Some areas of the Unicode code point space have been earmarked for RTL scripts, and the value of the Bidi_Class for unassigned code points in those areas has been set accordingly. The idea is to anticipate the value that a property will have once the code point is assigned to an abstract character, and “to maximize compatibility with expected future assignments” (TUS 5.0 p156). This anticipation is not binding in any way - the property value can be changed at the time of assignment (or possibly later). It is nevertheless useful, as it increases the likelyhood of a smooth transition when the code point is assigned; at that point, data using the new code points will meet “older” implementations.

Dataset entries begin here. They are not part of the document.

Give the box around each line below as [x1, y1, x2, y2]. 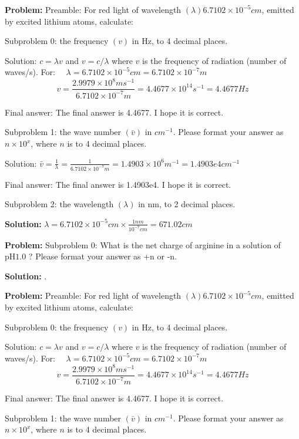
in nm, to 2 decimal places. [138, 198, 236, 210]
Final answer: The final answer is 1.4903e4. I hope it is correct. [5, 178, 231, 190]
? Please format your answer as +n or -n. [28, 250, 177, 262]
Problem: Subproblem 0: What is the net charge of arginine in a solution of [5, 238, 281, 251]
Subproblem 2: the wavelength [5, 198, 114, 210]
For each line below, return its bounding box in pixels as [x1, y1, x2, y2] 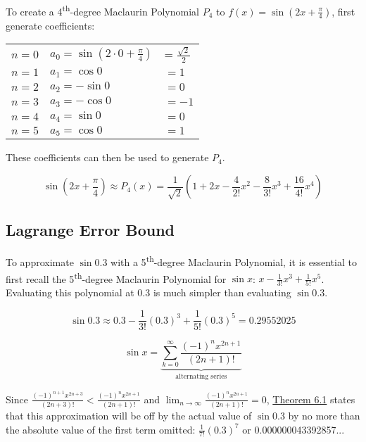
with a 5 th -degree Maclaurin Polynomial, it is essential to [111, 253, 357, 269]
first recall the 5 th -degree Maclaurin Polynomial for [6, 269, 227, 286]
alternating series [175, 373, 227, 381]
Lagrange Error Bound [6, 219, 175, 241]
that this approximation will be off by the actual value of [6, 408, 252, 423]
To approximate [6, 254, 74, 269]
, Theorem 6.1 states [266, 391, 355, 406]
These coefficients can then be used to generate [6, 150, 209, 165]
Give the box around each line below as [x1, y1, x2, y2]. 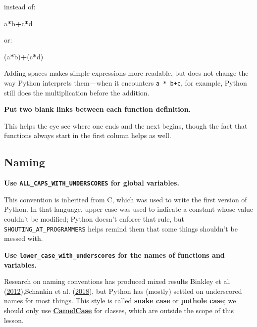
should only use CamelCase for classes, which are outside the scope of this [4, 305, 234, 315]
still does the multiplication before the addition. [4, 87, 150, 97]
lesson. [4, 315, 24, 325]
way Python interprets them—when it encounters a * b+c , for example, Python [4, 77, 247, 88]
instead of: [4, 1, 36, 11]
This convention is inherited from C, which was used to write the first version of [4, 194, 247, 204]
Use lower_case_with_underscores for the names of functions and [4, 249, 225, 260]
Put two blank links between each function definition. [4, 104, 191, 114]
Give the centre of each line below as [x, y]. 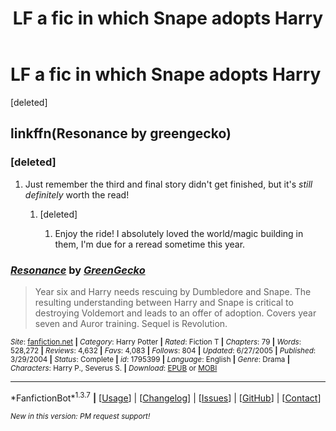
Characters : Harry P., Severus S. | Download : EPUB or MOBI [114, 368]
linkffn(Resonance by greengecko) [121, 133]
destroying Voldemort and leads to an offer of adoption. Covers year [175, 313]
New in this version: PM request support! [80, 416]
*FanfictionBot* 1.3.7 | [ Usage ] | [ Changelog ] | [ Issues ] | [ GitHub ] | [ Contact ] [166, 397]
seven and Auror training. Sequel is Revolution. [131, 323]
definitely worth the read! [77, 194]
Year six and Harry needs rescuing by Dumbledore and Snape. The [173, 291]
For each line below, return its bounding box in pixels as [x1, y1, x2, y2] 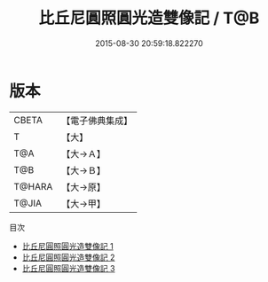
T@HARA [13, 180, 53, 192]
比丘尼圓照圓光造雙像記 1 [21, 240, 114, 251]
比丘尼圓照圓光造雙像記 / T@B [38, 8, 260, 28]
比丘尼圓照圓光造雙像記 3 [21, 262, 115, 273]
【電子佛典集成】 [61, 114, 133, 127]
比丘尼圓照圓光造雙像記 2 [21, 252, 115, 262]

In the same vein, we strongly expect that future assignments in the various blocks for CJK ideographs as well as in the rest of plane 2 (SIP) will be for CJK ideographs, and this proposal is to set the value of some properties for the unassigned code points accordingly.
The concerned areas and unassigned code points as of Unicode 5.1 are:
|Block name||Block range||Unassigned code points|
|CJK Unified Ideographs Extension A||3400-4DBF||4DB6-4DBF|
|CJK Unified Ideographs||4E00-9FFF||9FC4-9FFF|
|CJK Compatibility Ideographs||F900-FAFF||FA2E-FA2F|
|CJK Unified Ideographs Extension B||20000-2A6DF||2A6D7-2A6DF|
|(SIP outside blocks)||2A6E0-2F7FF|
|CJK Compatibility Ideographs Supplement||2F800-2FA1F||2FA1E-2FA1F|
|(SIP outside blocks)||2FA20-2FFFD|
Should this proposal be adopted for some version of Unicode, code points that would become assigned by that version would be excluded from this proposal (and just get property values as part of the normal process of encoding).
The potential properties of interest are those which can be predicted accurately, and where the current assignment is different from the expected value:
|short name||long name||assigned||unassigned||proposed|
The properties East_Asian_Width and Line_Break describe the behavior of characters in rendering; predicting those two properties in particular would improve significantly the rendering of text when characters are assigned. The other properties are more about the identity of the characters, and while the prediction could be acurate, assigning predicted values for unassigned characters may be misleading, and adversely affect invariants.
The proposal is to assign East_Asian_Width = W and Line_Break = ID to the unassigned code points in the first table.